The government says, “The Department of Education (Department) has created a system by which individuals can obtain provisional guidance on whether their employers are qualifying employers for PSLF as they work towards making the 120 qualifying payments. Under this system, individuals file an Employment Certification Form (“ECF”), and FedLoan Servicing-which provides services for this program under a contract with the Department-responds with a notification regarding the employer’s status.” – Source

And the hidden gotcha in the program is making the 120 payments alone is apparently not sufficient, “Once a borrower has made 120 qualifying payments, she may submit an application for PSLF and an ECF to verify that she is employed with a qualifying public service organization.
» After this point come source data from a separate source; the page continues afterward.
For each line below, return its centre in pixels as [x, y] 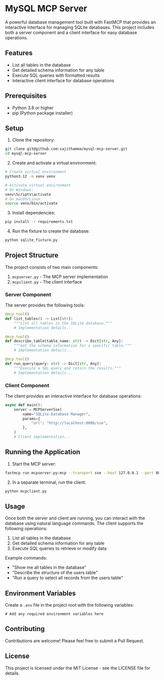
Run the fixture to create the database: [51, 231]
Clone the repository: [33, 140]
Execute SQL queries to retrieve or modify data [59, 548]
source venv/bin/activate [31, 204]
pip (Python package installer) [42, 113]
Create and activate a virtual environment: [54, 163]
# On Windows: [20, 190]
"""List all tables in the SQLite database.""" [63, 323]

AR 179. The borrower must be employed by a qualifying public service organization at the time she submits the application for loan forgiveness and when the balance on the loan is forgiven.” And who knows how many years it will take to grant final approval after the forgiveness application is submitted.
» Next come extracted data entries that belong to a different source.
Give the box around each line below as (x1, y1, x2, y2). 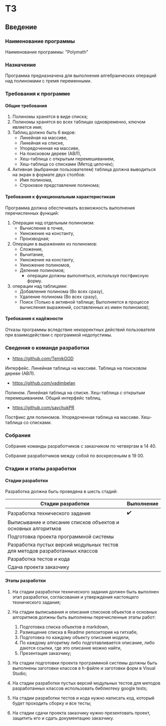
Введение (5, 23, 38, 31)
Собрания (5, 432, 31, 439)
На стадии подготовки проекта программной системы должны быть (12, 659, 158, 666)
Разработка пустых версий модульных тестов (7, 541, 119, 548)
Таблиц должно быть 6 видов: (12, 130, 76, 136)
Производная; (19, 236, 50, 242)
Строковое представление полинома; (19, 182, 100, 188)
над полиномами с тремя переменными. (5, 78, 92, 84)

So even if you made 120 qualifying payments you may still not be granted forgiveness if your employer is not considered to qualify when your forgiveness application is finally approved. And that fact was not lost on the American Bar Association who noted, “Significantly, the borrower’s prior ECF approvals would not be reconsidered in this situation such that her past employment would be retroactively stripped of its qualifying status. Rather, in such a scenario, the Department’s decision would bear on whether the borrower has met all of the final qualifications for loan forgiveness, including being employed in public service at the time she submits the forgiveness application, not whether her prior ECF-approved employer(s) qualified under the statute and regulation.” – Source

 

Your situation is very similar to that faced by the Plaintiffs in the American Bar Association case since “the denials’ retroactive application had the immediate effect of wiping out what Plaintiffs believed in good faith to be years of qualifying payments toward obtaining loan forgiveness. The Department gave Plaintiffs every reason to believe that it had accepted and recorded payments for many years.”

Bottom line – the PSLF program is a mess and there appears to be no evidence forgiveness will be granted or even what the actual process is since the Department of Education keeps changing the rules.